## Records provided
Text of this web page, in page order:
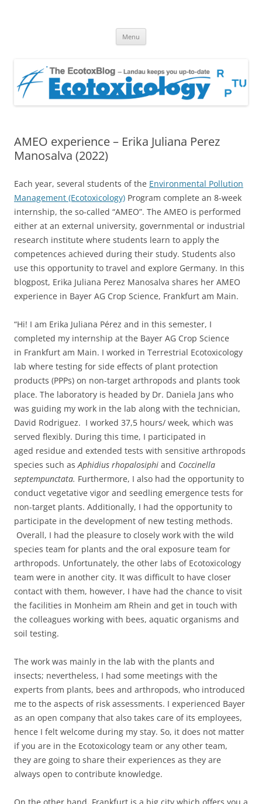
Menu
AMEO experience – Erika Juliana Perez
Manosalva (2022)
Each year, several students of the Environmental Pollution
Management (Ecotoxicology) Program complete an 8-week
internship, the so-called “AMEO”. The AMEO is performed
either at an external university, governmental or industrial
research institute where students learn to apply the
competences achieved during their study. Students also
use this opportunity to travel and explore Germany. In this
blogpost, Erika Juliana Perez Manosalva shares her AMEO
experience in Bayer AG Crop Science, Frankfurt am Main.
“Hi! I am Erika Juliana Pérez and in this semester, I
completed my internship at the Bayer AG Crop Science
in Frankfurt am Main. I worked in Terrestrial Ecotoxicology
lab where testing for side effects of plant protection
products (PPPs) on non-target arthropods and plants took
place. The laboratory is headed by Dr. Daniela Jans who
was guiding my work in the lab along with the technician,
David Rodriguez. I worked 37,5 hours/ week, which was
served flexibly. During this time, I participated in
aged residue and extended tests with sensitive arthropods
species such as Aphidius rhopalosiphi and Coccinella
septempunctata. Furthermore, I also had the opportunity to
conduct vegetative vigor and seedling emergence tests for
non-target plants. Additionally, I had the opportunity to
participate in the development of new testing methods.
Overall, I had the pleasure to closely work with the wild
species team for plants and the oral exposure team for
arthropods. Unfortunately, the other labs of Ecotoxicology
team were in another city. It was difficult to have closer
contact with them, however, I have had the chance to visit
the facilities in Monheim am Rhein and get in touch with
the colleagues working with bees, aquatic organisms and
soil testing.
The work was mainly in the lab with the plants and
insects; nevertheless, I had some meetings with the
experts from plants, bees and arthropods, who introduced
me to the aspects of risk assessments. I experienced Bayer
as an open company that also takes care of its employees,
hence I felt welcome during my stay. So, it does not matter
if you are in the Ecotoxicology team or any other team,
they are going to share their experiences as they are
always open to contribute knowledge.
On the other hand, Frankfurt is a big city which offers you a
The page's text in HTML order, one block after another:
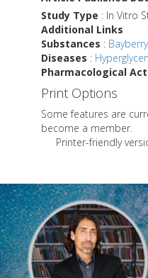
Study Type : In Vitro
Additional Links
Substances :
Diseases :
Pharmacological
Print Options
Some features are
become a member.
Printer-friendly
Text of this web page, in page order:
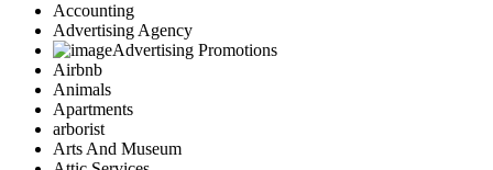
Accounting
Advertising Agency
Advertising Promotions
Airbnb
Animals
Apartments
arborist
Arts And Museum
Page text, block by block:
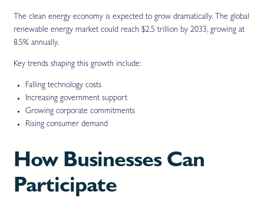
The clean energy economy is expected to grow dramatically. The global
renewable energy market could reach $2.5 trillion by 2033, growing at
8.5% annually.
Key trends shaping this growth include:
Falling technology costs
Increasing government support
Growing corporate commitments
Rising consumer demand
How Businesses Can
Participate
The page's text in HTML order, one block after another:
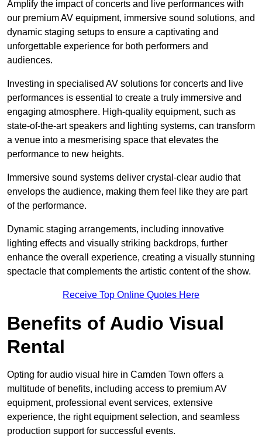
Amplify the impact of concerts and live performances with
our premium AV equipment, immersive sound solutions, and
dynamic staging setups to ensure a captivating and
unforgettable experience for both performers and
audiences.
Investing in specialised AV solutions for concerts and live
performances is essential to create a truly immersive and
engaging atmosphere. High-quality equipment, such as
state-of-the-art speakers and lighting systems, can transform
a venue into a mesmerising space that elevates the
performance to new heights.
Immersive sound systems deliver crystal-clear audio that
envelops the audience, making them feel like they are part
of the performance.
Dynamic staging arrangements, including innovative
lighting effects and visually striking backdrops, further
enhance the overall experience, creating a visually stunning
spectacle that complements the artistic content of the show.
Receive Top Online Quotes Here
Benefits of Audio Visual
Rental
Opting for audio visual hire in Camden Town offers a
multitude of benefits, including access to premium AV
equipment, professional event services, extensive
experience, the right equipment selection, and seamless
production support for successful events.
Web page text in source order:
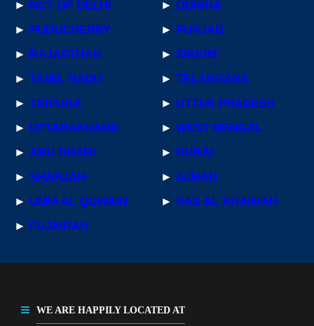
► NCT OF DELHI ► ODISHA
► PUDUCHERRY ► PUNJAB
► RAJASTHAN ► SIKKIM
► TAMIL NADU ► TELANGANA
► TRIPURA ► UTTAR PRADESH
► UTTARAKHAND ► WEST BENGAL
► ABU DHABI ► DUBAI
► SHARJAH ► AJMAN
► UMM AL QUWAIN ► RAS AL KHAIMAH
► FUJAIRAH
WE ARE HAPPILY LOCATED AT
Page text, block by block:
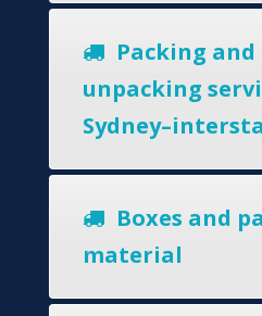
Packing and
unpacking
Boxes and
material
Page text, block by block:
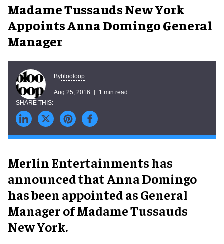
Madame Tussauds New York
Appoints Anna Domingo General
Manager
Byblooloop
Aug 25, 2016 1 min read
Merlin Entertainments has
announced that Anna Domingo
has been appointed as General
Manager of Madame Tussauds
New York.
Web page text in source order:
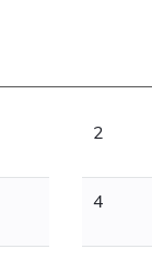
2
4
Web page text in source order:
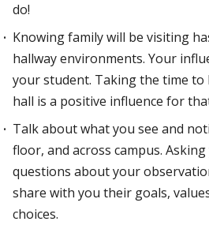
do!
Knowing family will be visiting
hallway environments. Your
your student. Taking the time to
hall is a positive influence for
Talk about what you see and
floor, and across campus.
questions about your
share with you their goals,
choices.
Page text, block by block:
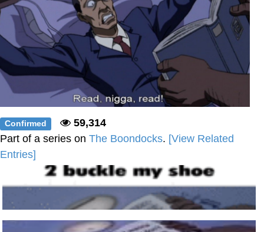
Evelyn Smith Smiling /
Evelynsmithhhhh Stare
My Father-In-Law Is A Builder / We
Can't, We Don't Know How To Do It
Jacob Batalon CEO of Sex
Topiary
Confirmed
59,314
Part of a series on The Boondocks. [View Related
Entries]
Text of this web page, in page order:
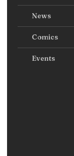
News
Comics
Events
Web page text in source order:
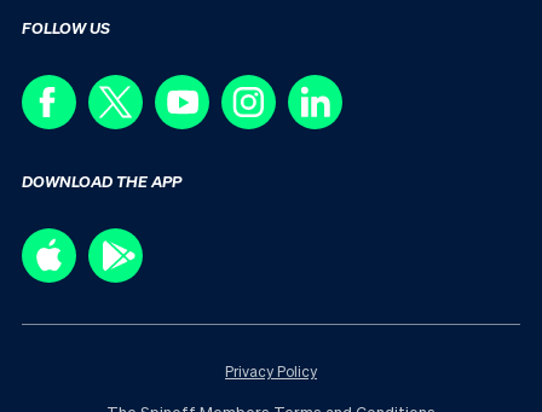
FOLLOW US
DOWNLOAD THE APP
Privacy Policy
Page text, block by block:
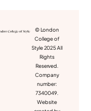
© London
College of
Style 2025 All
Rights
Reserved.
Company
number:
7340049.
Website
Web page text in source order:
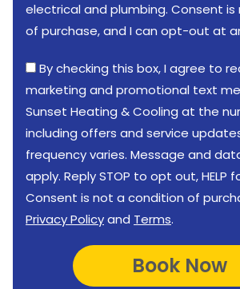
electrical and plumbing. Consent
of purchase, and I can opt-out at
By checking this box, I agree to
marketing and promotional text
Sunset Heating & Cooling at the
including offers and service
frequency varies. Message and
apply. Reply STOP to opt out, HELP
Consent is not a condition of
Privacy Policyand Terms.

## Task instructions
Starting at the line with "Pharmacological" in the entries above, write out every line exactly until the line with "Rising consumer demand" has been written. Include no pictures and nothing more.

## Solution below
Pharmacological
Print Options
Some features are
become a member.
Printer-friendly
Text of this web page, in page order:
Accounting
Advertising Agency
Advertising Promotions
Airbnb
Animals
Apartments
arborist
Arts And Museum
Page text, block by block:
The clean energy economy is expected to grow dramatically. The global
renewable energy market could reach $2.5 trillion by 2033, growing at
8.5% annually.
Key trends shaping this growth include:
Falling technology costs
Increasing government support
Growing corporate commitments
Rising consumer demand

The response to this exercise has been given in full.